> THE PROBLEM:
Which lines run from the line with "them about a" through the line with "the server manages (255, 635)" in the entries below? Print them exactly, both ends included, and nothing more.

(Recorded data)
━━━━━━━━
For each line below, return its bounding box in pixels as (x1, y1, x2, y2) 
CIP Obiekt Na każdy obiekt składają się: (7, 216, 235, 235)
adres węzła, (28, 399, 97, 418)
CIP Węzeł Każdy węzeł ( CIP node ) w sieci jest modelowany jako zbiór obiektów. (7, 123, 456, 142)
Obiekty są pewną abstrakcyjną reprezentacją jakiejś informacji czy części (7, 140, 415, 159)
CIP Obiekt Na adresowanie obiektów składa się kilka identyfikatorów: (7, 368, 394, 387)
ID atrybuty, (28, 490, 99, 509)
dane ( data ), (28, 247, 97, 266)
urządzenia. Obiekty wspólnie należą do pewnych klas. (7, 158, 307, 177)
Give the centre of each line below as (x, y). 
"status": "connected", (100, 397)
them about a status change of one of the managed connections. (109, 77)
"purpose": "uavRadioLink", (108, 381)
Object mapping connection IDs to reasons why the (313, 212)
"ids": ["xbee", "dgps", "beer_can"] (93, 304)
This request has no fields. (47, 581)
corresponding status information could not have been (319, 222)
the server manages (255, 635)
━━━━━━━━
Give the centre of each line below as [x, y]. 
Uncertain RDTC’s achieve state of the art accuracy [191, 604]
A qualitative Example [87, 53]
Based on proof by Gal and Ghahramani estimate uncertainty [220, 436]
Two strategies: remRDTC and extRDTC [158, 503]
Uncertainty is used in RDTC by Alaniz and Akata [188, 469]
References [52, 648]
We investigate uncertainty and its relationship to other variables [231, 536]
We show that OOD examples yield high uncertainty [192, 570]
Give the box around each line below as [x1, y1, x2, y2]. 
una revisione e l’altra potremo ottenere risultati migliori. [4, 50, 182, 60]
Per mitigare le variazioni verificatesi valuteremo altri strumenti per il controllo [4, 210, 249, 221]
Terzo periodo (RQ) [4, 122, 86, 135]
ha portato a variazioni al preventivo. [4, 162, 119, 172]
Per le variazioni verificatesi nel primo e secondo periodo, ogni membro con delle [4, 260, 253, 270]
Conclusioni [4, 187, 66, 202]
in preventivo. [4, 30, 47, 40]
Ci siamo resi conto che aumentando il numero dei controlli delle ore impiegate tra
━━━━━━━━
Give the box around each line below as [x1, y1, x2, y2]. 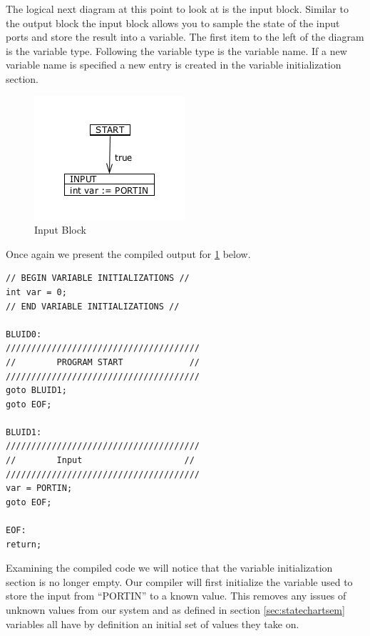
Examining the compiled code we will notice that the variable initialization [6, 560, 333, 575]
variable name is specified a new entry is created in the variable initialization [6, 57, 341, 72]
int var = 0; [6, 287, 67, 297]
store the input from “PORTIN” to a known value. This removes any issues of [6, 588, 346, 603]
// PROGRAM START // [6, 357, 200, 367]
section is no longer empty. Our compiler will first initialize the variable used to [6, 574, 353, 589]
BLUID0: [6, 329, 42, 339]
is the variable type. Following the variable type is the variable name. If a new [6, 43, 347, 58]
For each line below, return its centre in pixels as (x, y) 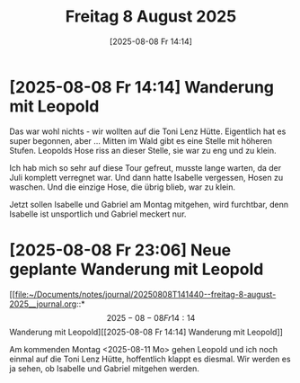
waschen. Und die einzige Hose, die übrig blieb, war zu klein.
━━━━━━━━
> RESULT OF THE TASK:
them about a status change of one of the managed connections. (109, 77)
"purpose": "uavRadioLink", (108, 381)
Object mapping connection IDs to reasons why the (313, 212)
"ids": ["xbee", "dgps", "beer_can"] (93, 304)
This request has no fields. (47, 581)
corresponding status information could not have been (319, 222)
the server manages (255, 635)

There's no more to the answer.